Welcome to my torment, baseball fans. I usually don’t have much in common with you.
Many of us view the other’s preferred pastime as a soporific. While futbol fans are regarded as hailing from Dullsville, baseball “aficionados” come from that quaint hamlet SnoozeTown, USA. Perhaps the one constant commonality is our mutual disregard for what we consider a sport. Until now.
It seems both us have recently had our heads stamped with the word SUCKER in bold black letters.
Given that the world is still at the mercy of the COVID-19 pandemic, professional leagues are resuming their revenue generators — sorry, games — in empty stadiums.
Gone for now are the crowds of fanatics singing and dancing in support of their favorite clubs.
No more gasps from 100,000 people crammed into a stadium who watch Messi pinpoint a ball into a 90 degree corner the size of a laptop computer. The thunderous roar of 54,000 Scousers singing “You’ll Never Walk Alone” at Anfield has been muted by a need to protect against transmission of a malicious virus.
Weeks ago when futbol seasons resumed globally, network geniuses — American ones —thought it would be a fantastic idea to add crowd noise to television broadcasts. Some have even digitally added people in the stands.
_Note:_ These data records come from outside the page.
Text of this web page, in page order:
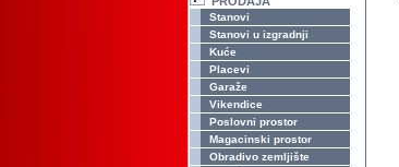
Stanovi
Stanovi u izgradnji
Kuće
Placevi
Garaže
Vikendice
Poslovni prostor
Magacinski prostor
Obradivo zemljište
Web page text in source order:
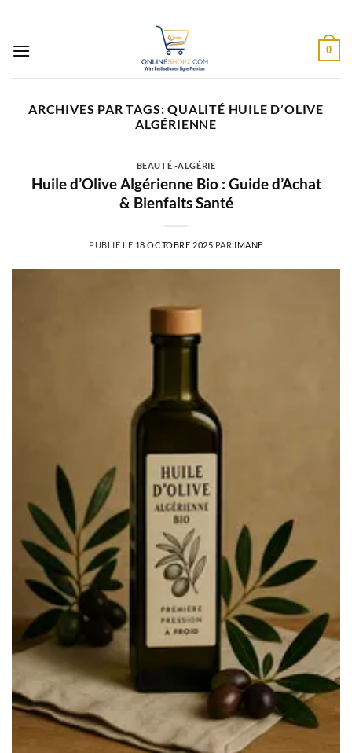
contenu
0
ARCHIVES PAR TAGS:QUALITÉ HUILE D’OLIVE
ALGÉRIENNE
BEAUTÉ -ALGÉRIE
Huile d’Olive Algérienne Bio : Guide d’Achat
& Bienfaits Santé
PUBLIÉ LE 18 OCTOBRE 2025 PAR IMANE
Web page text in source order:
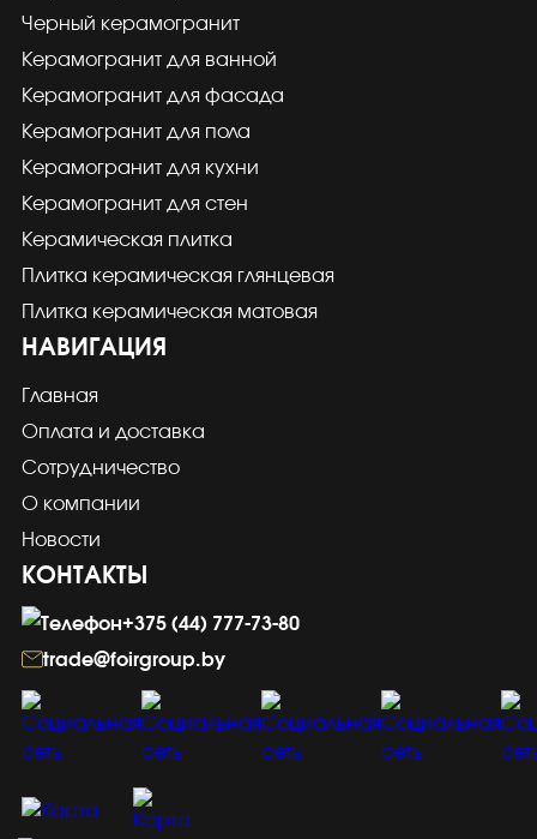
Черный керамогранит
Керамогранит для ванной
Керамогранит для фасада
Керамогранит для пола
Керамогранит для кухни
Керамогранит для стен
Керамическая плитка
Плитка керамическая глянцевая
Плитка керамическая матовая
НАВИГАЦИЯ
Главная
Оплата и доставка
Сотрудничество
О компании
Новости
КОНТАКТЫ
+375 (44) 777-73-80
trade@foirgroup.by
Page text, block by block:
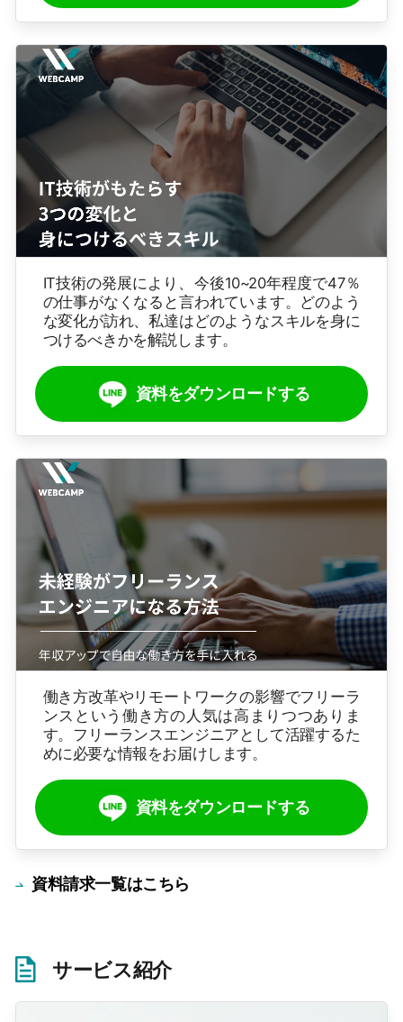
IT技術の発展により、今後10~20年程度で47％
の仕事がなくなると言われています。どのよう
な変化が訪れ、私達はどのようなスキルを身に
つけるべきかを解説します。
資料をダウンロードする
働き方改革やリモートワークの影響でフリーラ
ンスという働き方の人気は高まりつつありま
す。フリーランスエンジニアとして活躍するた
めに必要な情報をお届けします。
資料をダウンロードする
資料請求一覧はこちら
サービス紹介

It looks like the practice has found its way to Major League Baseball.
Executives and supporters of the little deceit have argued that part of the charm of live sporting events is the charm of the crowd. The atmosphere. The genuine oohs and ahhs of people marveling at athletic prowess.
But evidently people aren’t even needed for those “genuine” moments. Now with the punch of a button somewhere in a studio far away a crowd can scream wildly when Fernando Tatis Jr. steps to the plate or when that blind ump misses an obvious strike.
I don’t like fake crowd noise and fake fans in stands for the same reason I don’t like inflated attendance figures — I don’t appreciate being mislead. Lied to.
Executives want us to watch the games as if everything is normal. But in the age of COVID-19 everything is not normal. No amount of lying should convince us otherwise. Never. Under any circumstances.